Personal information
- Born: 20 May 1994 (age 32)

Medal record
Men's Greco-Roman wrestling
Representing Lithuania
World Championships
| Bronze medal – third place | 2022 Belgrade | 130 kg |
World Military Championships
| Silver medal – second place | 2025 Warendorf | 130 kg |
Grand Prix
| Gold medal – first place | 2022 Dortmund | 130 kg |
| Gold medal – first place | 2022 Warsaw | 130 kg |
| Gold medal – first place | 2025 Druskininkai | 130 kg |
| Silver medal – second place | 2026 Nice | 130 kg |
| Bronze medal – third place | 2021 Zagreb | 130 kg |
| Bronze medal – third place | 2022 Rome | 130 kg |
| Bronze medal – third place | 2024 Zagreb | 130 kg |
World U23 Championships
| Bronze medal – third place | 2017 Bydgoszcz | 130 kg |
European U23 Championship
| Silver medal – second place | 2017 Szombathely | 130 kg |
| Bronze medal – third place | 2016 Russe | 130 kg |
World Juniors Championships
| Silver medal – second place | 2014 Zagreb | 120 kg |
Representing All-World Team
World Cup
| Bronze medal – third place | 2022 Baku | Team |

= Mantas Knystautas =

Lithuanian wrestler (born 1994)

Mantas Knystautas (born 20 May 1994) is a Lithuanian wrestler, who competes in the men's 130 kg Greco-Roman division.

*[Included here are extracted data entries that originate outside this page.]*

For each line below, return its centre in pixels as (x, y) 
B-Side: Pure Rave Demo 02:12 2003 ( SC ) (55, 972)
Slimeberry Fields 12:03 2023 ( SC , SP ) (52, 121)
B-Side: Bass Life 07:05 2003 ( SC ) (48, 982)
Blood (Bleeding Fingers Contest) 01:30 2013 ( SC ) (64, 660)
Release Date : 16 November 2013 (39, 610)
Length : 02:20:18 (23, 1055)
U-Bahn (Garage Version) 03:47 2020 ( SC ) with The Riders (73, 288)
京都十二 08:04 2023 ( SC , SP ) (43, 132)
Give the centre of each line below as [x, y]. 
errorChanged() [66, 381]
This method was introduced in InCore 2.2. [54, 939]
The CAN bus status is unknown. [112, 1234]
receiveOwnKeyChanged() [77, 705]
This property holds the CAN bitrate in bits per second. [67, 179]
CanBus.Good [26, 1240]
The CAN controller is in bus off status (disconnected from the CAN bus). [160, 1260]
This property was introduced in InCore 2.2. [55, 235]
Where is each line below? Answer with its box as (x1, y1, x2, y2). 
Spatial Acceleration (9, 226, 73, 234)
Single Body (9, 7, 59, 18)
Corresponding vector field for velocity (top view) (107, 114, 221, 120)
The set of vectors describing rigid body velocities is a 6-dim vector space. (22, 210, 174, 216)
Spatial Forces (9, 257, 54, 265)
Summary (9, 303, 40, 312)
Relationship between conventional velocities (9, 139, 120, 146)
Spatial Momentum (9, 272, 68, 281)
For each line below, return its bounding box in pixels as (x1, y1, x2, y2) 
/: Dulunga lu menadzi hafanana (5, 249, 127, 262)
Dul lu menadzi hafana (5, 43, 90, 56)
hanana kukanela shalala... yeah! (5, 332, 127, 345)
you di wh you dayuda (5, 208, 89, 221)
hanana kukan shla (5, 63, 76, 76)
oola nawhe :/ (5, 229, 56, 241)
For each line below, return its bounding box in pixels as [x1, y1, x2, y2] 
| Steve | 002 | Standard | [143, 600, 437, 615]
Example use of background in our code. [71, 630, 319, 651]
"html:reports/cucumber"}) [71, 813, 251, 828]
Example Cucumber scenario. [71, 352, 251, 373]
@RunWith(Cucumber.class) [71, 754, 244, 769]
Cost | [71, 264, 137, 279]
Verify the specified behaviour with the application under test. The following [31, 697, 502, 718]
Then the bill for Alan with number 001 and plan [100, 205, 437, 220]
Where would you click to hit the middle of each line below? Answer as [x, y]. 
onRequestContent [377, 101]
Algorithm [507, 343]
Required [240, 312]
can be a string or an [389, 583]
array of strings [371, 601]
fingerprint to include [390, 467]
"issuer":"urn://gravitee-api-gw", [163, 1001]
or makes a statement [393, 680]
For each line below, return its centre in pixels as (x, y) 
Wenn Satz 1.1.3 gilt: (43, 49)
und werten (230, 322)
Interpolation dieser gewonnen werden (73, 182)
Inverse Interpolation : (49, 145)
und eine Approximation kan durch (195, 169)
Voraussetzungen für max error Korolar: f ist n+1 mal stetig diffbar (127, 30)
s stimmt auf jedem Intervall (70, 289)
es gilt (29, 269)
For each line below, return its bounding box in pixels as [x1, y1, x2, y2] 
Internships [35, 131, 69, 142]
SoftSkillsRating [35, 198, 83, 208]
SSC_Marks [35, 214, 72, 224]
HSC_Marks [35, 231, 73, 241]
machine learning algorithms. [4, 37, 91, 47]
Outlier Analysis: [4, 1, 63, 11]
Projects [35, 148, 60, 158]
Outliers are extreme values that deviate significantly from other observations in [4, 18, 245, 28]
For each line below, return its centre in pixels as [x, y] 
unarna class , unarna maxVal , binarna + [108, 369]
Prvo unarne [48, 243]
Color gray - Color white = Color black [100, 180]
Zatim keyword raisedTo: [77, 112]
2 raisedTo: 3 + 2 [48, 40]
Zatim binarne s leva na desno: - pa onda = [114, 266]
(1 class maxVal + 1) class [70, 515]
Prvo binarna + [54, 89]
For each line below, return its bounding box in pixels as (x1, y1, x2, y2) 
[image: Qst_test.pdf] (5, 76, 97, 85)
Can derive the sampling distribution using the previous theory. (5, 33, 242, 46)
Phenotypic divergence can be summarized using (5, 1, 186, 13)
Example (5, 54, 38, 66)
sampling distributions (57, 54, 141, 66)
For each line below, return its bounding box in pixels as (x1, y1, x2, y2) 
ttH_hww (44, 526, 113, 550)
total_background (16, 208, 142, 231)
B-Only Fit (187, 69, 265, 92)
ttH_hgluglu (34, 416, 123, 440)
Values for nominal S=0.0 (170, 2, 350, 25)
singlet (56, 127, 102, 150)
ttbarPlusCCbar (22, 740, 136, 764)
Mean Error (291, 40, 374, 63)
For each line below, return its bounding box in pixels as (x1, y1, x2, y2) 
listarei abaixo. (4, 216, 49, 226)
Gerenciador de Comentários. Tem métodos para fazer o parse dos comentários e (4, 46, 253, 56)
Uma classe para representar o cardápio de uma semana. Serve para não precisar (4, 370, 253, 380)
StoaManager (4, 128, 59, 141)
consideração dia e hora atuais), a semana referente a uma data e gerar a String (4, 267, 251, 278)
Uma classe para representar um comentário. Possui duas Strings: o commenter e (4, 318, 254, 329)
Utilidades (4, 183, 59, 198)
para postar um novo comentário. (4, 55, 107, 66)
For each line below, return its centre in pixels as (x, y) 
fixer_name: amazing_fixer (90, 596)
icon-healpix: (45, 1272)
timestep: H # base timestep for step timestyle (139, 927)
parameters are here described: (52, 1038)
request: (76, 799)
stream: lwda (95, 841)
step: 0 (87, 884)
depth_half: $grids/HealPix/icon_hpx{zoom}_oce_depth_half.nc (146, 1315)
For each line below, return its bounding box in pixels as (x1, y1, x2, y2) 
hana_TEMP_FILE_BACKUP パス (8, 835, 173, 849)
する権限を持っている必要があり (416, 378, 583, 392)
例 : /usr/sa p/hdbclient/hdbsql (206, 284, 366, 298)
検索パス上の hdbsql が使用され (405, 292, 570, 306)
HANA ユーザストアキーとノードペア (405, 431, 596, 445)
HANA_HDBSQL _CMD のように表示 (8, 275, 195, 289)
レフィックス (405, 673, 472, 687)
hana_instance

He won one of the bronze medals in the 130 kg event at the 2022 World Wrestling Championships held in Belgrade, Serbia.

==Biography==
Mantas was born in Klaipėda, Lithuania.

Knystautas has competed 2015 European Games, but lost his first fight. Knystautas started at the 2017 World championships, but lost his first fight. Same year he won bronze at the World U23 Championships.

At the 2021 European Wrestling Olympic Qualification Tournament Knystautas reached the final and qualified for 2020 Summer Olympics.

In 2022, Knystautas competed in the 130 kg event at the European Wrestling Championships in Budapest, Hungary. He won one of the bronze medals in his event at the Matteo Pellicone Ranking Series 2022 held in Rome, Italy.

He lost his bronze medal match in the 130 kg event at the 2023 European Wrestling Championships held in Zagreb, Croatia.

He competed in the 130 kg event at the 2024 Summer Olympics in Paris, France.